Жизнь каждодневно и ежечасно предоставляет свидетельства того, что число сторонников концепции продажи и покупки всего постоянно и неуклонно растет. И это не оставляет России никаких шансов.

Точнее, шанс, вроде бы, дает отсутствие войны. Появляется время на то, чтобы как-то вылезти. Однако, судя по истории СССР, страна может разъехаться и без войны. Война - мощнейший катализатор катастрофы, но можно обойтись и без нее. Главное же в том, что вылезти можно только тогда, когда пытаешься вылезти, а если осознанно погружаться все глубже и глубже, то какая разница - есть война или нет? Понятно, что не национальные проекты нас вытащат, а принципиальная смена ментальных установок. Установки, однако, не меняются, а, наоборот, закрепляются, особенно в новых поколениях.

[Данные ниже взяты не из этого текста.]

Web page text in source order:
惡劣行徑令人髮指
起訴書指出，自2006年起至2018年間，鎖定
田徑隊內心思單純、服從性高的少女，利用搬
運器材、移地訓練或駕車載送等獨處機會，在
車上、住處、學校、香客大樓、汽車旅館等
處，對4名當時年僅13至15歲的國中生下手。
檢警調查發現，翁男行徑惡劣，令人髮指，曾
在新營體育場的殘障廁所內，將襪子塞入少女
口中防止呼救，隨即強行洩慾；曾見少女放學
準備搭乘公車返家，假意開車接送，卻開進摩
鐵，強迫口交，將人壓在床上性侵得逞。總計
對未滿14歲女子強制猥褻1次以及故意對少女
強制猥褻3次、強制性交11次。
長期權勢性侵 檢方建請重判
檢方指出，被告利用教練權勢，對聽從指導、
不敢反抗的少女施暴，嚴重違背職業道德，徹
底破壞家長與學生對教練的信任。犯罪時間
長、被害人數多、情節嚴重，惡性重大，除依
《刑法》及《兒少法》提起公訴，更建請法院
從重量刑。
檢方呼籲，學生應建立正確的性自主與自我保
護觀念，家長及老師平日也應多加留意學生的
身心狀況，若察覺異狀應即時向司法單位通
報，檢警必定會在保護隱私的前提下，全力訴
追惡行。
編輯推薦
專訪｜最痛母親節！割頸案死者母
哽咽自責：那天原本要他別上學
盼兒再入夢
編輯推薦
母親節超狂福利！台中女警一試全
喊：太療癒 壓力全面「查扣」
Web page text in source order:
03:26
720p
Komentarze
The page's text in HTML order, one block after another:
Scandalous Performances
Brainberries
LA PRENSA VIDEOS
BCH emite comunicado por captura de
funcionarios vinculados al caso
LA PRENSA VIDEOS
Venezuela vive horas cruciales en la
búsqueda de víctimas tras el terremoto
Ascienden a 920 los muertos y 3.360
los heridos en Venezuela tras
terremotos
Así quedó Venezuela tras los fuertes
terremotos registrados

К тому же, в отличие от ситуации девяностолетней давности, сегодня нет той силы, которая хотя бы варварскими методами могла бы скрепить страну. Единственные формальные претенденты на роль такой силы - русские нацисты. Однако дело даже не в их полной разобщенности, а в том, что многонациональную страну они могут не скрепить, а лишь ускоренными темпами развалить, гарантировано и безвозвратно. Одним из факторов успеха большевиков был, безусловно, их интернационализм. Причем это, по-видимому, единственная большевистская декларация, которая хотя бы в какой-то мере выполнялась на практике. Кроме того, Россия, пожалуй, больше не переживет скрепления варварскими методами. Так что спасти страну может только чудо. Но мы его не заслужили. Как тогда, так и сейчас.